State. Along our hiking trails, the New World meets the Old World. New arrivals to America, accustomed to greater physical exertion, find along our trails a way to carry on the walking they practiced in the Old World. In the high proportion of Asian and South American people along our paths, we are seeing the future of America and witnessing an ancient and enlightened manner of recreating.

Internal Affairs. Hiking is the one sport avidly embraced by people from opposite political and social poles. A slender vegetarian from suburban Washington shares a mountain climb in Shenandoah National Park with an Operation Desert Storm veteran. A fundamentalist church group ascends a Blue Ridge peak because hiking "cleanses the spirit," and they meet an outing of Unitarian Universalists seeking an activity that "cleanses the spirit." They come from the right and they come from the left, and they all gain perspective along the trail.

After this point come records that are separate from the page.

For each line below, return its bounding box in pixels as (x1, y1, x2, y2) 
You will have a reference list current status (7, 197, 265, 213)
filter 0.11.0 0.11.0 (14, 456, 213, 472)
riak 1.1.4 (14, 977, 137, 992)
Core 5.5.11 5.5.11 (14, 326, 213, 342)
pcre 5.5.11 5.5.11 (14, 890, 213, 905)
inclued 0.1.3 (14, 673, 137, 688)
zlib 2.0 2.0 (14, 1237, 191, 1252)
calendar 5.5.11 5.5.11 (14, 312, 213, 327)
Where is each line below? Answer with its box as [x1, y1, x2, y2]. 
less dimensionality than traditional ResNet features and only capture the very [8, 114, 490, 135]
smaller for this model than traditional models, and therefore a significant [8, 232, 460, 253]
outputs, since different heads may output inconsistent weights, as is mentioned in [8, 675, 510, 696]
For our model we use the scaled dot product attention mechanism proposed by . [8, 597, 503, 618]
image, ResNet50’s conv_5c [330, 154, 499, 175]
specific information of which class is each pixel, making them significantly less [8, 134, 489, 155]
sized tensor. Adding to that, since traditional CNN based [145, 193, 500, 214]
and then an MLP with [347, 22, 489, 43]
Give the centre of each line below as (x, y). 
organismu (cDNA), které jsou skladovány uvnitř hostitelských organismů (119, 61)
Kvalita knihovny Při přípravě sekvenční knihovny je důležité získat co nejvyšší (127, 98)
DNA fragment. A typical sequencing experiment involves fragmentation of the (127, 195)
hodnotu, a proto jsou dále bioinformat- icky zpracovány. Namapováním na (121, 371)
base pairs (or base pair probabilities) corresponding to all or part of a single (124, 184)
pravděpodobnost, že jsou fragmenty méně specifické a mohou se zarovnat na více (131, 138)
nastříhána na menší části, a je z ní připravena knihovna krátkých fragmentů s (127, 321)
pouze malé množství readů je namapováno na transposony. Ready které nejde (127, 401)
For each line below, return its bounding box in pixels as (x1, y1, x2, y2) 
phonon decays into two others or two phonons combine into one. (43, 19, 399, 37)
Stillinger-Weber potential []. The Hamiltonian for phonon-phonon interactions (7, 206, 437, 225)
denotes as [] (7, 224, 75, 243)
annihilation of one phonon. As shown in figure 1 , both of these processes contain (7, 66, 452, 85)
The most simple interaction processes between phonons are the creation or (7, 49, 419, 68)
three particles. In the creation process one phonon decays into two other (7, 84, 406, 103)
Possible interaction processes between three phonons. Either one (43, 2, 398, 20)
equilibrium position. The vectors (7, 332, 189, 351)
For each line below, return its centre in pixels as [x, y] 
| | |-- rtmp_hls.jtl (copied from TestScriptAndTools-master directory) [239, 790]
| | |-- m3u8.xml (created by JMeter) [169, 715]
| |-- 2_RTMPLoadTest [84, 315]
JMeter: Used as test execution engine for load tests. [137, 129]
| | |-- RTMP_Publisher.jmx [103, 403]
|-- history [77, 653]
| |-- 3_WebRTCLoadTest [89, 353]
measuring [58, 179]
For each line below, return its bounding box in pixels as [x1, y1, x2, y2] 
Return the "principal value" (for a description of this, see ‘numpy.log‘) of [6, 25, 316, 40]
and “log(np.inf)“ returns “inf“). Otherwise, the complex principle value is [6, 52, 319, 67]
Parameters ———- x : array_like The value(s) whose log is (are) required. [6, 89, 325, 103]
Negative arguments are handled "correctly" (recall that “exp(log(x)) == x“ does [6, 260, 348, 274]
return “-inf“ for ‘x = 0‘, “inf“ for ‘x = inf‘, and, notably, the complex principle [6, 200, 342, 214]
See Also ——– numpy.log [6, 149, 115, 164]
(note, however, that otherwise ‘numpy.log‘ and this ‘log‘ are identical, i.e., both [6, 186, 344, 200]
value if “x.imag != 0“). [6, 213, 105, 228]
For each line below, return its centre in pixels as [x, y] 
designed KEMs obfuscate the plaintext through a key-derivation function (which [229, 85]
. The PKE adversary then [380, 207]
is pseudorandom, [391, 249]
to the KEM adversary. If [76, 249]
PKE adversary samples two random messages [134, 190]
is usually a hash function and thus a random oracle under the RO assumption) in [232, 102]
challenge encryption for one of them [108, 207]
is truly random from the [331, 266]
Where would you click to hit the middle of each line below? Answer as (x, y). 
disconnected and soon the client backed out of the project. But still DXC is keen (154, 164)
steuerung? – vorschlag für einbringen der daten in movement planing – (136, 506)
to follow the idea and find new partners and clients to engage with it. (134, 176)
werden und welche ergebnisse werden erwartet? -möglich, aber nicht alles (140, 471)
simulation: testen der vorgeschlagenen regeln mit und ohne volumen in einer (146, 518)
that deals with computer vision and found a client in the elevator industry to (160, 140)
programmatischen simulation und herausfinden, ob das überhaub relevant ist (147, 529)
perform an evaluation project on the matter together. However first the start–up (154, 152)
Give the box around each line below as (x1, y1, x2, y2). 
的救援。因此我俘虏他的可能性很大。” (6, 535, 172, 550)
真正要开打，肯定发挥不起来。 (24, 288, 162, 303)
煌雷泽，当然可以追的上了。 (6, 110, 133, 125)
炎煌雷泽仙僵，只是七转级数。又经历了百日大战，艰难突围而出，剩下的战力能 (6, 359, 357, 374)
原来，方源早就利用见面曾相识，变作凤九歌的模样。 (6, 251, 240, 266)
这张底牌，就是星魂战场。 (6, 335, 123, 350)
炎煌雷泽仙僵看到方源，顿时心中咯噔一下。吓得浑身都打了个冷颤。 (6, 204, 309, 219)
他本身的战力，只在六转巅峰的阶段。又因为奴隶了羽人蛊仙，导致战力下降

What distinguishes a hike from a mere walk is its status as a trek during which something is learned. In Harper's Ferry National Historic Park, about 80 miles from Washington, D.C., the trail follows a steep mountainside where signs convey events from the Civil War -- the path where Confederate soldiers marched Union prisoners down the steep slope into the village below, the heaps of native stone piled up by soldiers defending positions. At the foot of the mountain, the trail incorporates the Chesapeake and Ohio Canal remnants, which once acted as the major trade route along the Potomac River. Entering town, it passes a marker commemorating a long-ago stop by Lewis and Clark.